Good decisions come from experience.
Experience comes from bad decisions.

Bad decisions aren’t made because a person is stupid. Bad decisions are often the result of logic.

The first thing experience will teach you is, “Not everything logical is true.”

Logic among advertising professionals says, “Always target the right customer.” But if you embrace that premise,

  1. you will gravitate to online marketing because it allows you to reach specific types of people, track results, gather data, and hold your ad budget accountable.
  2. you will spend too much money to reach too few people.
  3. you will see your advertising efficiency decrease, not increase, as you grow.
  4. you will fail to become widely known.

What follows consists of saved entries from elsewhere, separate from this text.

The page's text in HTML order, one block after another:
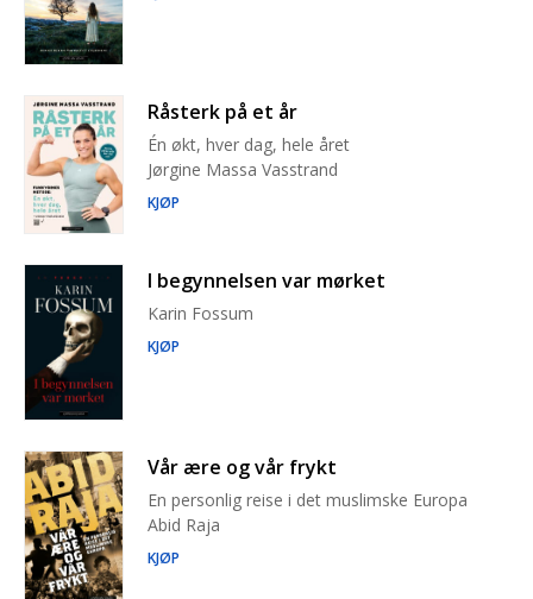
Råsterk på et år
Én økt, hver dag, hele året
Jørgine Massa Vasstrand
KJØP
I begynnelsen var mørket
Karin Fossum
KJØP
Vår ære og vår frykt
En personlig reise i det muslimske Europa
Abid Raja
KJØP

Alex Iskold is not an advertising professional. Alex blogs about startups and venture capital as the Managing Director of Techstars. He was previously the founder and CEO of Information Laboratory, which was acquired by IBM, and Chief Architect at DataSynapse, which was acquired by TIBCO.

In other words, Alex is a tech guy.

His home page bio says “An engineer by training, Alex has deep passion and appreciation for startups, digital products and elegant code. He likes running, yoga, complex systems, Murakami books and red wine. Not necessarily in that order and not necessarily all together. He blogs about startups and venture capital at http://alexiskold.net ”

Recently, he wrote,

“2019 was the year when VCs and startup founders soured on paid acquisition. Contrary to what most thought a few years back, CAC (Cost of Acquiring a Customer) didn’t go down as many D2C (Direct-to-Consumer) startups scaled. The costs instead went up.”

“The explosion of D2C brands and mega rounds of funding led to massive amounts of capital deployed into advertising. All this cash flooded Facebook, Instagram and other social channels, and bid up the costs of Google ads. We’ve heard that these channels have become saturated, and that the companies are seeing diminishing returns on spending additional advertising dollars.”

“We also heard that consumer’s attention has become fragmented and that, combined with increasing competition for eyeballs from the brands and saturation of the channels, has led to increases in CAC (Cost of Acquiring a Customer).”

“While all of this is absolutely true, this is only 1/2 of the story.”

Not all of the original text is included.